_What the exercise asks:_ The answer must be a single number: how many lines in the entries hold the string "void".

++++ Material shown

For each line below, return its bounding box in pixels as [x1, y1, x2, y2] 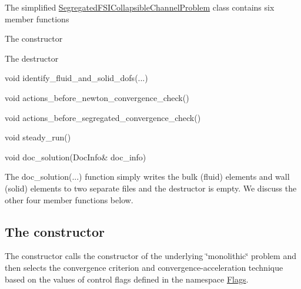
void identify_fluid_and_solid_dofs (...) [5, 72, 148, 84]
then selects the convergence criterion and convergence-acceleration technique [5, 261, 283, 273]
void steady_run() [5, 131, 71, 143]
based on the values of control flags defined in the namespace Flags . [5, 273, 249, 285]
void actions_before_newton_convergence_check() [5, 91, 189, 103]
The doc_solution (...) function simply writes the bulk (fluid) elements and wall [5, 170, 290, 183]
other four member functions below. [5, 193, 133, 206]
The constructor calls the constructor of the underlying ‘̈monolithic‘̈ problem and [5, 250, 296, 262]
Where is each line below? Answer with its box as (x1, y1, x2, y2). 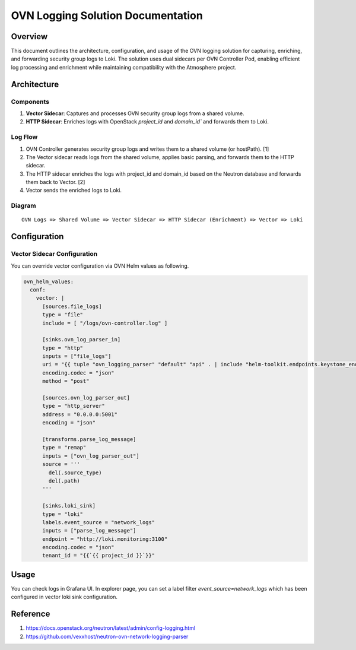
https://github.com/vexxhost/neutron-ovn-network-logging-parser (26, 633, 189, 640)
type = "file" (42, 312, 83, 318)
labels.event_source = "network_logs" (42, 519, 155, 525)
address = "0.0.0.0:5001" (42, 411, 118, 418)
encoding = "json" (42, 419, 96, 426)
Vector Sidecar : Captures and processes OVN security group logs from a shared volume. (26, 110, 244, 117)
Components (11, 97, 50, 106)
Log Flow (11, 133, 38, 141)
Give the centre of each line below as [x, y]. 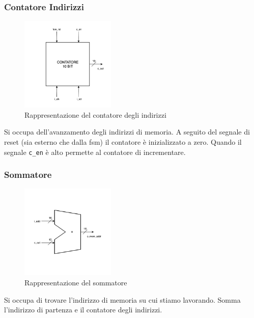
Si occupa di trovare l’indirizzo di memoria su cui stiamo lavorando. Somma [122, 299]
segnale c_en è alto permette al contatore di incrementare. [95, 152]
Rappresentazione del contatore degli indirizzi [95, 114]
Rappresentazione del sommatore [76, 282]
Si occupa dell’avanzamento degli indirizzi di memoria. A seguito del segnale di [127, 132]
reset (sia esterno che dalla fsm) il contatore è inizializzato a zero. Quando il [123, 141]
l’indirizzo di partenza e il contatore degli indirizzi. [83, 310]
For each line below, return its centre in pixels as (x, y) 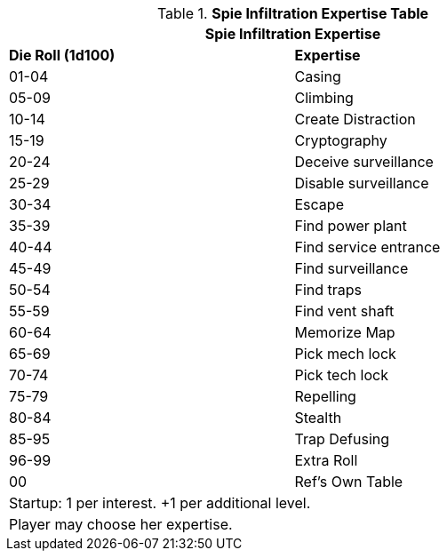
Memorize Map (345, 332)
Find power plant (351, 226)
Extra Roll (326, 460)
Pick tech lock (341, 375)
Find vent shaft (344, 311)
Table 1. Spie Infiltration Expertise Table (293, 13)
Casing (318, 76)
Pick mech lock (345, 354)
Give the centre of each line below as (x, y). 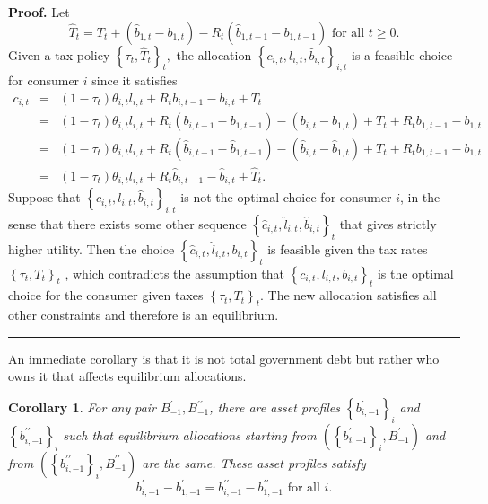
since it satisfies (135, 80)
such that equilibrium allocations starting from (190, 434)
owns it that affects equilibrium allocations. (127, 376)
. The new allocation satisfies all (349, 295)
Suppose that (44, 197)
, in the (420, 197)
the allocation (214, 54)
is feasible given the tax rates (348, 248)
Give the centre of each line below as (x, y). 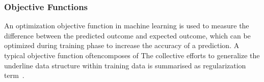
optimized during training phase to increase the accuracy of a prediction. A (122, 45)
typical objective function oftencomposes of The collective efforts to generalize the (132, 55)
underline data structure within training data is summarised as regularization (125, 65)
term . (14, 75)
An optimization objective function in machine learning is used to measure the (127, 26)
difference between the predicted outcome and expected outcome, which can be (127, 35)
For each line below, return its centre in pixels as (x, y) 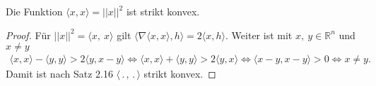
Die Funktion (34, 11)
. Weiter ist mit (259, 35)
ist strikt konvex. (163, 11)
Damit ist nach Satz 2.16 (59, 74)
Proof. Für (28, 35)
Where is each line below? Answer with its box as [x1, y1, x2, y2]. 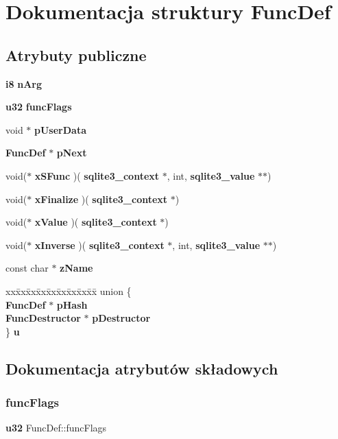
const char [5, 261, 49, 275]
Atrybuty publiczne [5, 44, 147, 65]
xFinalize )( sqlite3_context [34, 191, 168, 206]
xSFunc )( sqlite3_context [34, 168, 160, 182]
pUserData [34, 122, 86, 137]
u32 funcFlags [5, 99, 72, 114]
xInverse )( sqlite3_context [34, 237, 165, 252]
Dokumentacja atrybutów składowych [5, 357, 278, 379]
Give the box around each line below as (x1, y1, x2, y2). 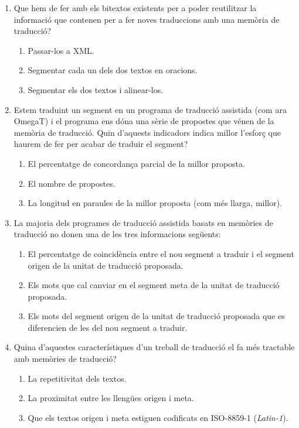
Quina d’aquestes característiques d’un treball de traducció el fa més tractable (13, 341, 295, 353)
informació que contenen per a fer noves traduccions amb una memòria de (13, 13, 280, 25)
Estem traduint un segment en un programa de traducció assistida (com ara (13, 103, 287, 115)
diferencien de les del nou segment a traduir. (28, 321, 188, 333)
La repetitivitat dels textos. (28, 372, 127, 384)
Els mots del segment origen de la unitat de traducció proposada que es (28, 310, 285, 322)
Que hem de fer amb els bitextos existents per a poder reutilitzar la (13, 2, 257, 13)
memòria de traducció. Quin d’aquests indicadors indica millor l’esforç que (13, 126, 281, 138)
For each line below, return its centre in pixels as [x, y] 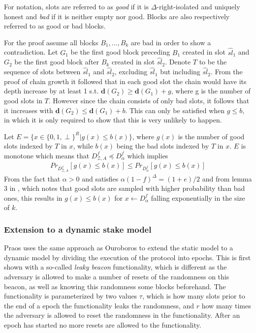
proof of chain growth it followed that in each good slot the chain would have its [125, 81]
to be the [213, 62]
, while [83, 146]
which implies [148, 155]
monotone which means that [47, 155]
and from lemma [227, 178]
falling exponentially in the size [198, 197]
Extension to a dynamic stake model [78, 229]
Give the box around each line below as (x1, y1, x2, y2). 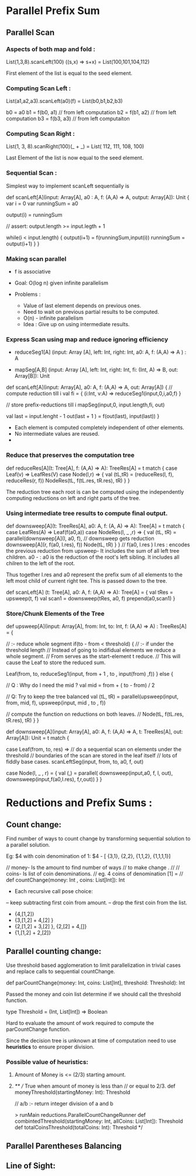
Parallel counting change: (6, 946, 102, 956)
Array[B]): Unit (14, 372, 50, 380)
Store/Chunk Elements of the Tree (6, 609, 105, 617)
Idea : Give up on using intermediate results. (23, 321, 130, 328)
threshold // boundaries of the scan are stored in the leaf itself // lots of (6, 752, 177, 759)
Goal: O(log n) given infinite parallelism (14, 279, 108, 286)
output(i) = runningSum (6, 211, 63, 218)
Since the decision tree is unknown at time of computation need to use (6, 1037, 177, 1044)

++++++++

_Output of the task:_ 3